The fat composition showed significant variability, with Gerber’s fat percentage averaging 3.82%, and saturated fatty acids (FSA) comprising 43.71% of total fatty acids. Polyunsaturated fatty acids (PUFA) averaged 23.36%, while monounsaturated fatty acids (MUFA) were at 32.96%. Specific fatty acids such as C:10:0 and C:12:0 had lower concentrations compared to reference values. Protein content averaged 1.05%, and carbohydrate content was 7.13%, both slightly below recommended levels. Lactose content averaged 6.48%. The dry extract percentage was 11.83%, and humidity was 88.17%, both close to standard values. Ash content was lower than reference levels, averaging 0.14%. The calcium content was 249.81 mg/L, which is below the recommended range. The cryoscopic point averaged −0.56 °C, indicating consistency in milk composition. Overall, while the nutritional composition of breast milk showed some deviations from recommended values, particularly in fat and calcium content, it generally aligns closely with established standards. These findings highlight the importance of monitoring and optimizing maternal nutrition to ensure optimal breast milk quality.

4. Discussion

This study assessed the nutritional status of a sample of pregnant mothers who subsequently went on to lactation, and examined their habits and dietary intake to evaluate the adequacy of their diets based on established recommendations for this population group.
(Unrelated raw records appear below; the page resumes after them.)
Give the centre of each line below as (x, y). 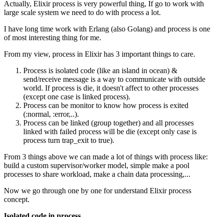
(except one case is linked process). (77, 96)
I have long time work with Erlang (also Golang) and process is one (107, 29)
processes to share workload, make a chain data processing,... (97, 174)
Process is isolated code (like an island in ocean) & (100, 70)
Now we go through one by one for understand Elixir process (98, 190)
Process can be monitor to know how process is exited (106, 105)
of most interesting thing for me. (53, 37)
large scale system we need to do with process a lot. (82, 12)
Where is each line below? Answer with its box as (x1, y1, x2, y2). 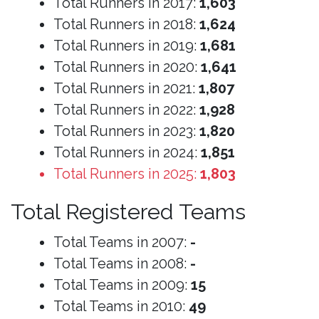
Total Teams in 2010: (53, 297, 189, 315)
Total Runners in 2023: (53, 122, 199, 140)
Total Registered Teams (11, 198, 246, 224)
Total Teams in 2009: (53, 276, 191, 293)
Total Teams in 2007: (53, 233, 190, 251)
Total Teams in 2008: (53, 254, 190, 272)
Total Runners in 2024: (53, 143, 201, 161)
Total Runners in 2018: (53, 15, 199, 33)
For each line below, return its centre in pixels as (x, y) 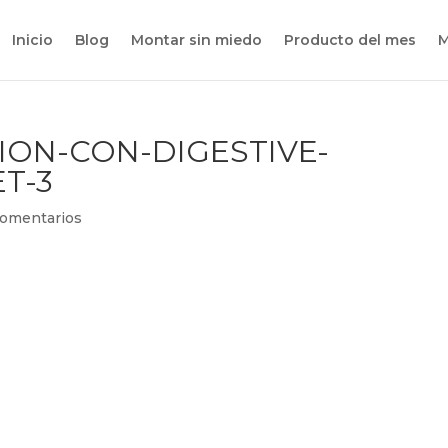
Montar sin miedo (196, 40)
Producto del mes (350, 40)
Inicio (32, 40)
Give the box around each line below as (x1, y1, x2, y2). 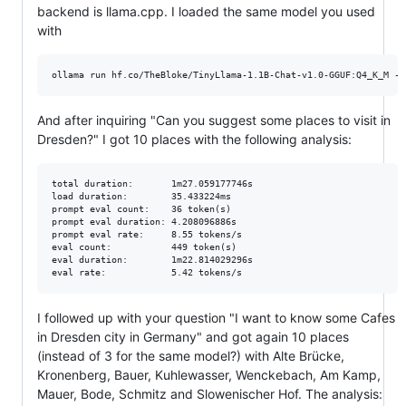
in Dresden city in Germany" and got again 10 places (37, 329, 349, 345)
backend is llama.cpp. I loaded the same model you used (37, 4, 375, 20)
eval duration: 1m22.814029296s (52, 255, 253, 266)
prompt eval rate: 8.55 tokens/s (52, 229, 242, 240)
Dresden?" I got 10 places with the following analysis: (37, 131, 352, 148)
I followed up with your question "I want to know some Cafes (37, 310, 395, 326)
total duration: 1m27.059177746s (52, 179, 253, 189)
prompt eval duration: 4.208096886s (52, 217, 237, 227)
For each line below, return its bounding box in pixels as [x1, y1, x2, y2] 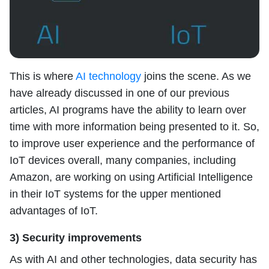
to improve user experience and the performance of [10, 138, 255, 150]
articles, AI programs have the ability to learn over [10, 104, 246, 116]
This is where [10, 70, 76, 83]
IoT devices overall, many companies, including [10, 154, 236, 167]
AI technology [76, 70, 141, 83]
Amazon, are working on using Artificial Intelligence [10, 171, 253, 184]
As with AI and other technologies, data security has [10, 253, 257, 266]
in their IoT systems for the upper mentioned [10, 188, 221, 201]
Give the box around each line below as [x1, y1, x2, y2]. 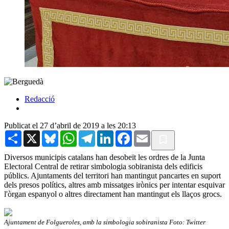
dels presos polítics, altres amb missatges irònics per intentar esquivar [4, 180, 225, 189]
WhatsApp [77, 129, 111, 139]
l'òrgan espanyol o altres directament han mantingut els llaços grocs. [4, 189, 222, 198]
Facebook [132, 129, 164, 139]
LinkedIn [113, 129, 143, 139]
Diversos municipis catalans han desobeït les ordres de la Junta [4, 152, 205, 162]
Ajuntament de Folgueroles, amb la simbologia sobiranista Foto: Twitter [4, 218, 205, 226]
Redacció [25, 94, 55, 103]
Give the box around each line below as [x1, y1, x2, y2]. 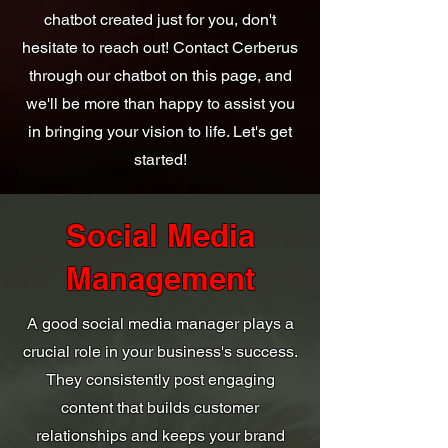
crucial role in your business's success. [22, 341, 298, 361]
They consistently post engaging [45, 369, 275, 389]
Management [65, 259, 255, 297]
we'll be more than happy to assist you [25, 93, 295, 113]
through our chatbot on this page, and [28, 65, 292, 85]
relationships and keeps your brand [35, 425, 285, 445]
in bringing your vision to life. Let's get [28, 121, 292, 141]
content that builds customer [61, 397, 259, 417]
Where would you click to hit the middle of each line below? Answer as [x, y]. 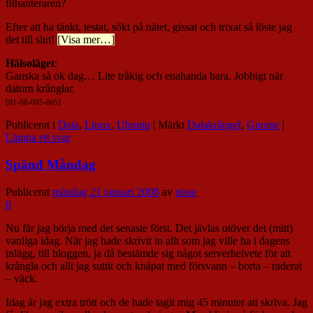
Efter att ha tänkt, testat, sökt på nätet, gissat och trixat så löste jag [149, 27]
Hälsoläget [30, 64]
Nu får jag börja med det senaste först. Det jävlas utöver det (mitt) [149, 228]
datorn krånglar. [40, 89]
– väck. [22, 278]
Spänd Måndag [51, 164]
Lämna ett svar [38, 138]
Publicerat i [30, 125]
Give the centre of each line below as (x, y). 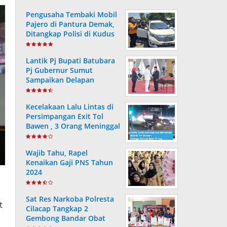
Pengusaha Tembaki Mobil (71, 14)
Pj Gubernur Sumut (59, 70)
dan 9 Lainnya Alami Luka (70, 136)
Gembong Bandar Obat (66, 218)
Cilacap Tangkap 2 (57, 209)
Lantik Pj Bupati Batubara (70, 61)
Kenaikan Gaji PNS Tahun (69, 162)
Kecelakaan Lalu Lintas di (70, 107)
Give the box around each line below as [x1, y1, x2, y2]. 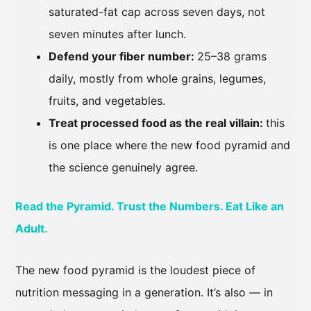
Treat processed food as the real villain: [49, 116, 266, 131]
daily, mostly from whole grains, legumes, [49, 72, 266, 86]
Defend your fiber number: [49, 49, 197, 64]
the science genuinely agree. [49, 160, 198, 175]
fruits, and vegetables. [49, 94, 165, 108]
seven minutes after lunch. [49, 27, 186, 42]
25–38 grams [197, 49, 267, 64]
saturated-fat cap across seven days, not [49, 5, 265, 19]
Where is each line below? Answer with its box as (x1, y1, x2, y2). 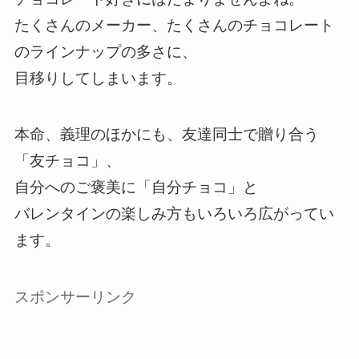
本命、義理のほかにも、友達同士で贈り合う (14, 126, 319, 143)
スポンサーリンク (14, 288, 136, 305)
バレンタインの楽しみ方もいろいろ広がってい (14, 205, 334, 223)
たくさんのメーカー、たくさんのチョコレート (14, 16, 334, 34)
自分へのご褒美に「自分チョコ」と (14, 179, 258, 196)
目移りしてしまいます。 (14, 69, 182, 87)
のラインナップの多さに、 (14, 42, 197, 60)
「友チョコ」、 (14, 152, 121, 170)
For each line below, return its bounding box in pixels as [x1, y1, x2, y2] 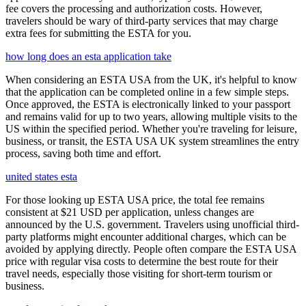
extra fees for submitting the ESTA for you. [5, 27, 191, 40]
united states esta [5, 171, 77, 183]
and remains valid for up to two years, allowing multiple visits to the [5, 111, 297, 123]
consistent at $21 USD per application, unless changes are [5, 206, 254, 219]
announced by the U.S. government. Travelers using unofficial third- [5, 219, 299, 231]
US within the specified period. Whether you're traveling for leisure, [5, 123, 297, 135]
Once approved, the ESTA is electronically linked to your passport [5, 98, 290, 111]
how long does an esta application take [5, 51, 171, 63]
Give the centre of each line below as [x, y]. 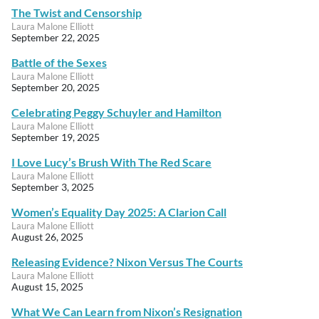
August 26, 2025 [47, 237]
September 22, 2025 [56, 38]
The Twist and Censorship [77, 13]
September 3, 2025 [53, 187]
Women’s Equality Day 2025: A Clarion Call [119, 212]
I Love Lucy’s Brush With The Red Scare [111, 162]
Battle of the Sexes [59, 63]
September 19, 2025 [56, 137]
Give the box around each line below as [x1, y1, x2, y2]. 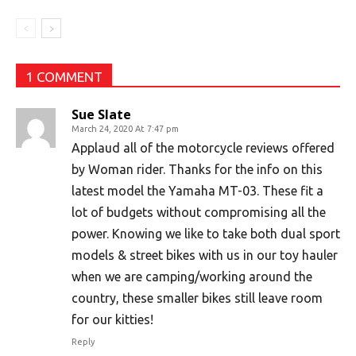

During pregnancy and lactation, there is an increased requirement for almost all nutrients compared to the needs of a woman of the same age [34,35].

Anthropometric values, such as body mass index (BMI), were monitored during pregnancy and lactation to ensure optimal weight gain and avoid obstetric complications and postpartum health problems [36]. The study found that the pregnant and lactating women generally had normal BMI values, although a few cases of overweight and obesity were detected. The weight gain during pregnancy was optimal according to the recommendations, but one case of diabetes and three cases of thyroid disorders were detected, which could be due to hormonal imbalances during pregnancy [37].

The dietary habits of the pregnant and lactating mothers were found to be inadequate, with food choices deviating significantly from the Mediterranean diet [38]. Other studies have also reported deficiencies in the intake of fruits, vegetables, legumes, nuts, eggs, and fish, as well as excess consumption of processed meats, pastries, and sweets [39,40,41]. The trend of moving away from the Mediterranean diet is not limited to this population group, but is a widespread phenomenon among different age and gender groups in the southeast of Spain and in other Mediterranean countries, as the influence of the Western dietary pattern, which is far from healthy and sustainable, is observed [42,43,44]. The results of this study and those of other studies reveal that mothers’ high nutritional requirements during lactation are often overlooked after childbirth, which can ultimately affect the variability of certain micronutrients and the lipid profile of breast milk, negatively impacting the present and future health of mothers and infants and possibly having negative repercussions for the economy and the environment [45].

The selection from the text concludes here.